» Data entries
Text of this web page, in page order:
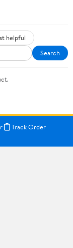
helpful
Search
Track Order
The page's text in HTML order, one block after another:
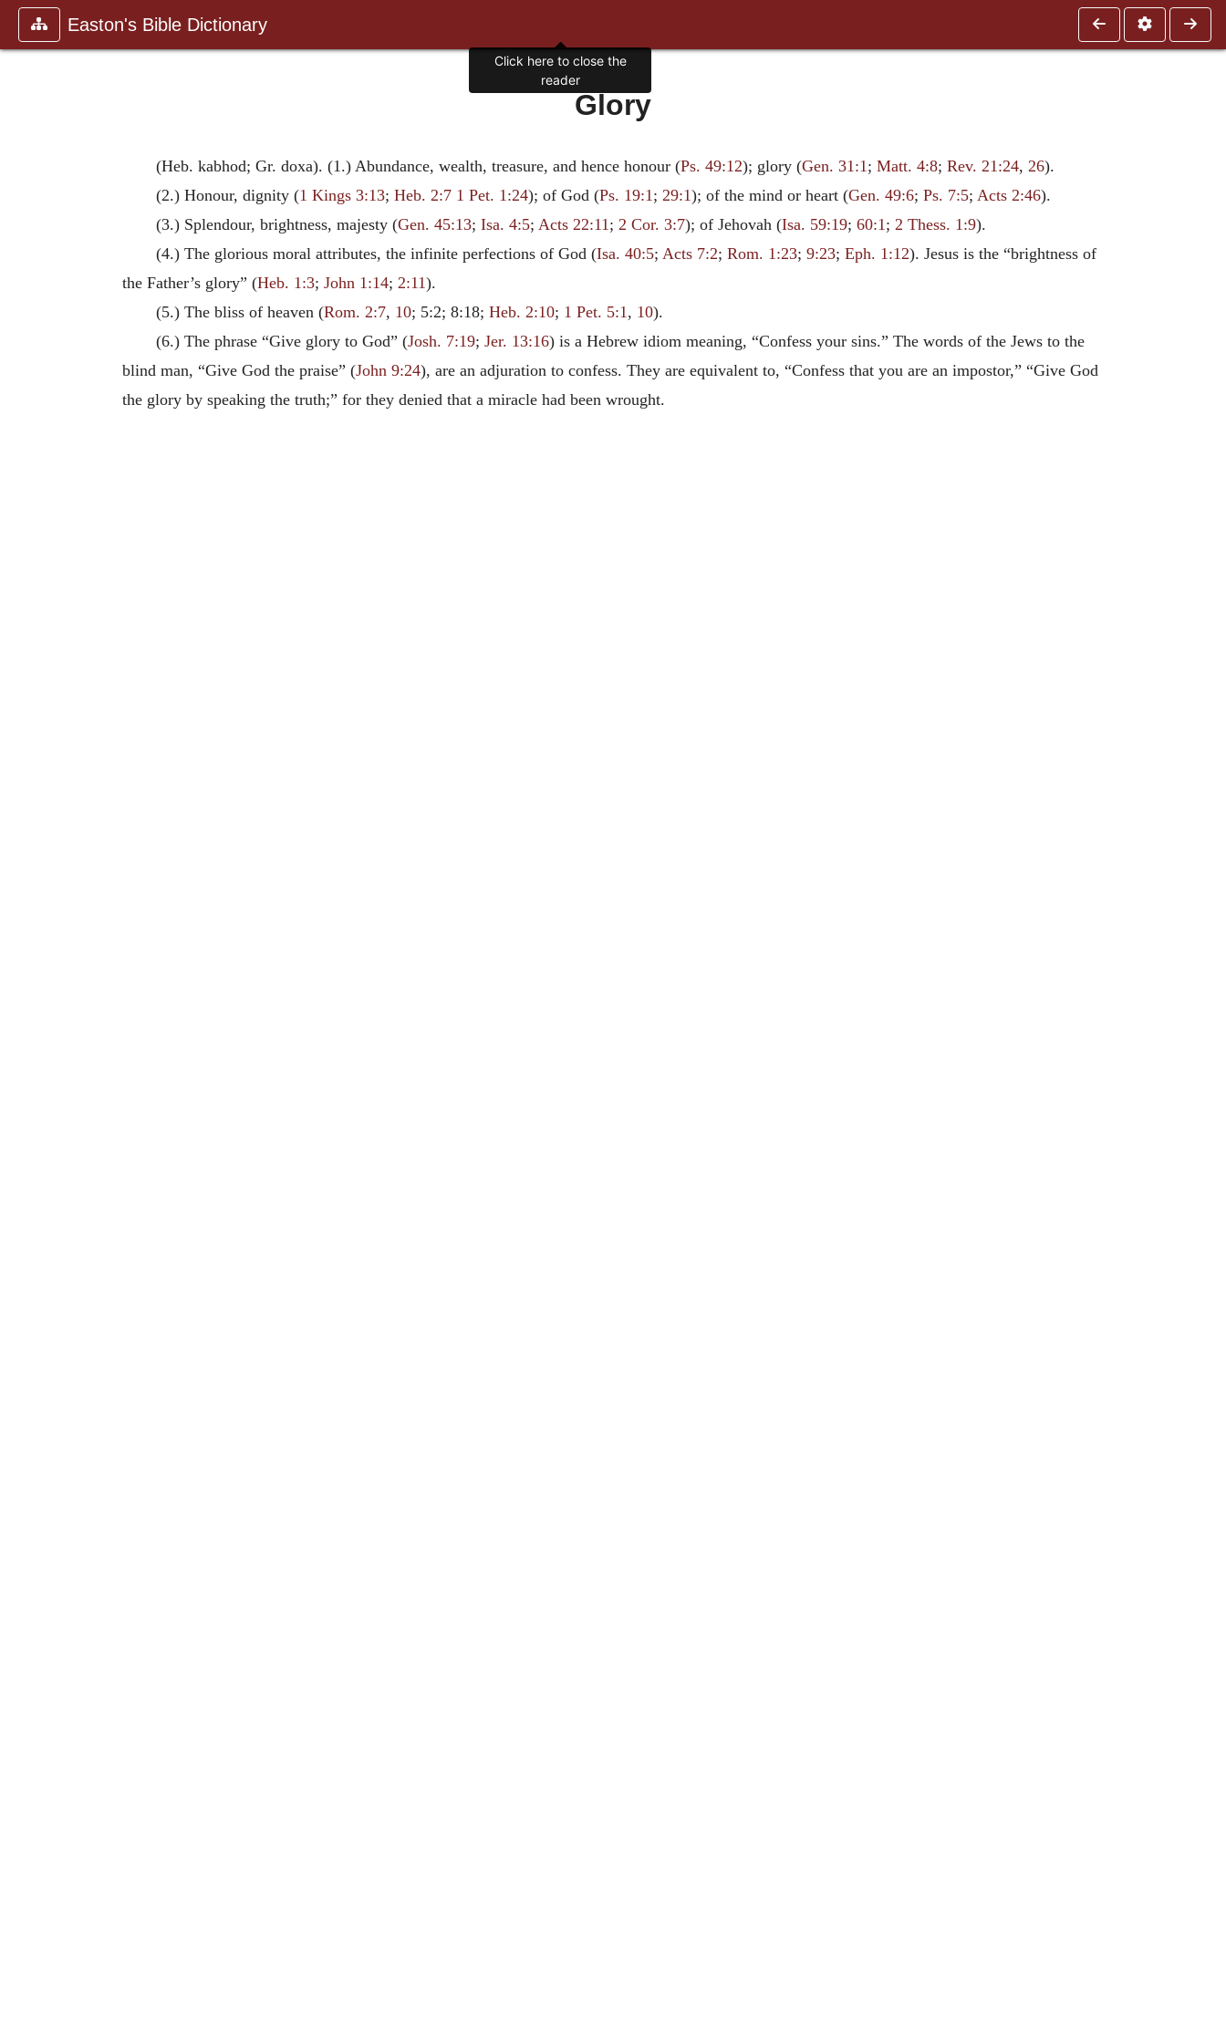
Easton's Bible Dictionary
Glory
(Heb. kabhod; Gr. doxa). (1.) Abundance, wealth, treasure, and hence honour (Ps. 49:12); glory (Gen. 31:1; Matt. 4:8; Rev. 21:24, 26).
(2.) Honour, dignity (1 Kings 3:13; Heb. 2:7 1 Pet. 1:24); of God (Ps. 19:1; 29:1); of the mind or heart (Gen. 49:6; Ps. 7:5; Acts 2:46).
(3.) Splendour, brightness, majesty (Gen. 45:13; Isa. 4:5; Acts 22:11; 2 Cor. 3:7); of Jehovah (Isa. 59:19; 60:1; 2 Thess. 1:9).
(4.) The glorious moral attributes, the infinite perfections of God (Isa. 40:5; Acts 7:2; Rom. 1:23; 9:23; Eph. 1:12). Jesus is the “brightness of
the Father’s glory” (Heb. 1:3; John 1:14; 2:11).
(5.) The bliss of heaven (Rom. 2:7, 10; 5:2; 8:18; Heb. 2:10; 1 Pet. 5:1, 10).
(6.) The phrase “Give glory to God” (Josh. 7:19; Jer. 13:16) is a Hebrew idiom meaning, “Confess your sins.” The words of the Jews to the
blind man, “Give God the praise” (John 9:24), are an adjuration to confess. They are equivalent to, “Confess that you are an impostor,” “Give God
the glory by speaking the truth;” for they denied that a miracle had been wrought.
Click here to close the
reader
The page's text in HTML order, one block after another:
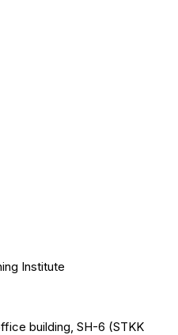
Institute
building, SH-6 (STKK
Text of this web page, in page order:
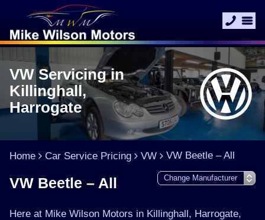
VW Servicing in
Killinghall,
Harrogate
Home Car Service Pricing VW VW Beetle – All
VW Beetle – All
Here at Mike Wilson Motors in Killinghall, Harrogate,
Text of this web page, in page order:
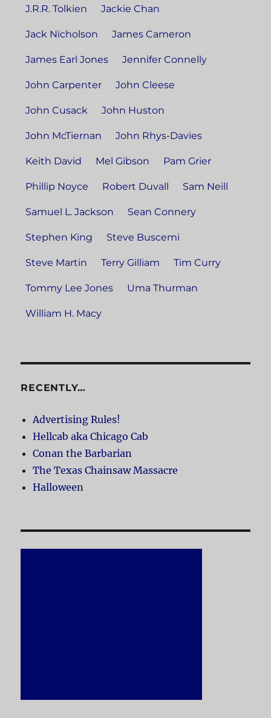
J.R.R. Tolkien Jackie Chan
Jack Nicholson James Cameron
James Earl Jones Jennifer Connelly
John Carpenter John Cleese
John Cusack John Huston
John McTiernan John Rhys-Davies
Keith David Mel Gibson Pam Grier
Phillip Noyce Robert Duvall Sam Neill
Samuel L. Jackson Sean Connery
Stephen King Steve Buscemi
Steve Martin Terry Gilliam Tim Curry
Tommy Lee Jones Uma Thurman
William H. Macy
RECENTLY…
Advertising Rules!
Hellcab aka Chicago Cab
Conan the Barbarian
The Texas Chainsaw Massacre
Halloween
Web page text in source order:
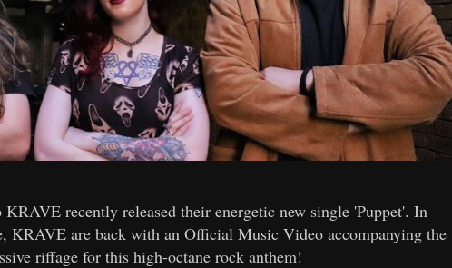
recently released their energetic new single 'Puppet'. In
KRAVE are back with an Official Music Video accompanying the
riffage for this high-octane rock anthem!
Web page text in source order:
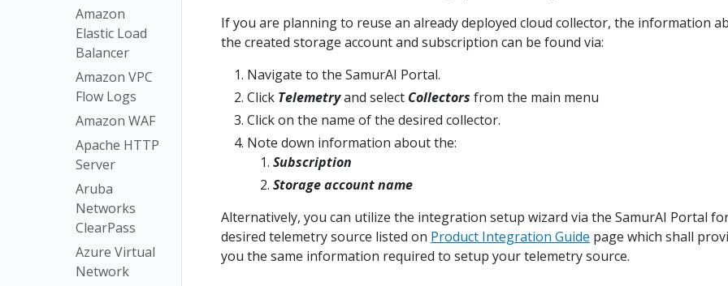
Amazon
Elastic Load
Balancer
Amazon VPC
Flow Logs
Amazon WAF
Apache HTTP
Server
Aruba
Networks
ClearPass
Azure Virtual
Network
If you are planning to reuse an already deployed cloud collector, the information
the created storage account and subscription can be found via:
Navigate to the SamurAI Portal.
Click Telemetryand select Collectors from the main menu
Click on the name of the desired collector.
Note down information about the:
Subscription
Storage account name
Alternatively, you can utilize the integration setup wizard via the SamurAI Portal
desired telemetry source listed on Product Integration Guide page which shall
you the same information required to setup your telemetry source.
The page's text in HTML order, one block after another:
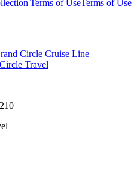
|Terms of UseTerms of Use
Circle Cruise Line
Travel
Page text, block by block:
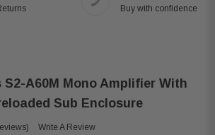
Buy with confidence
S2-A60M Mono Amplifier With
Sub Enclosure
Write A Review
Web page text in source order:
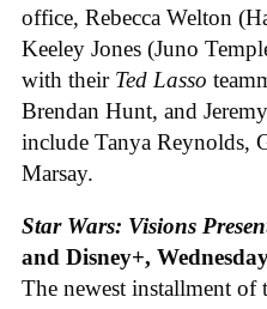
office, Rebecca Welton
Keeley Jones (Juno
with their Ted Lasso
Brendan Hunt, and
include Tanya Reynolds,
Marsay.
Star Wars: Visions
and Disney+,
The newest installment of
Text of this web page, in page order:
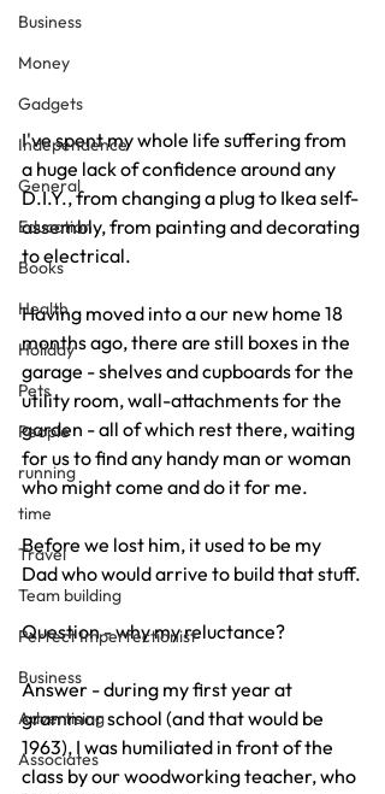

» What you have to do
Reproduce the records above from their first line to the line bearing "(3.) Splendour, brightness, majesty", both ends included, leaving every picture out.

» Expected answer
Text of this web page, in page order:
helpful
Search
Track Order
The page's text in HTML order, one block after another:
Easton's Bible Dictionary
Glory
(Heb. kabhod; Gr. doxa). (1.) Abundance, wealth, treasure, and hence honour (Ps. 49:12); glory (Gen. 31:1; Matt. 4:8; Rev. 21:24, 26).
(2.) Honour, dignity (1 Kings 3:13; Heb. 2:7 1 Pet. 1:24); of God (Ps. 19:1; 29:1); of the mind or heart (Gen. 49:6; Ps. 7:5; Acts 2:46).
(3.) Splendour, brightness, majesty (Gen. 45:13; Isa. 4:5; Acts 22:11; 2 Cor. 3:7); of Jehovah (Isa. 59:19; 60:1; 2 Thess. 1:9).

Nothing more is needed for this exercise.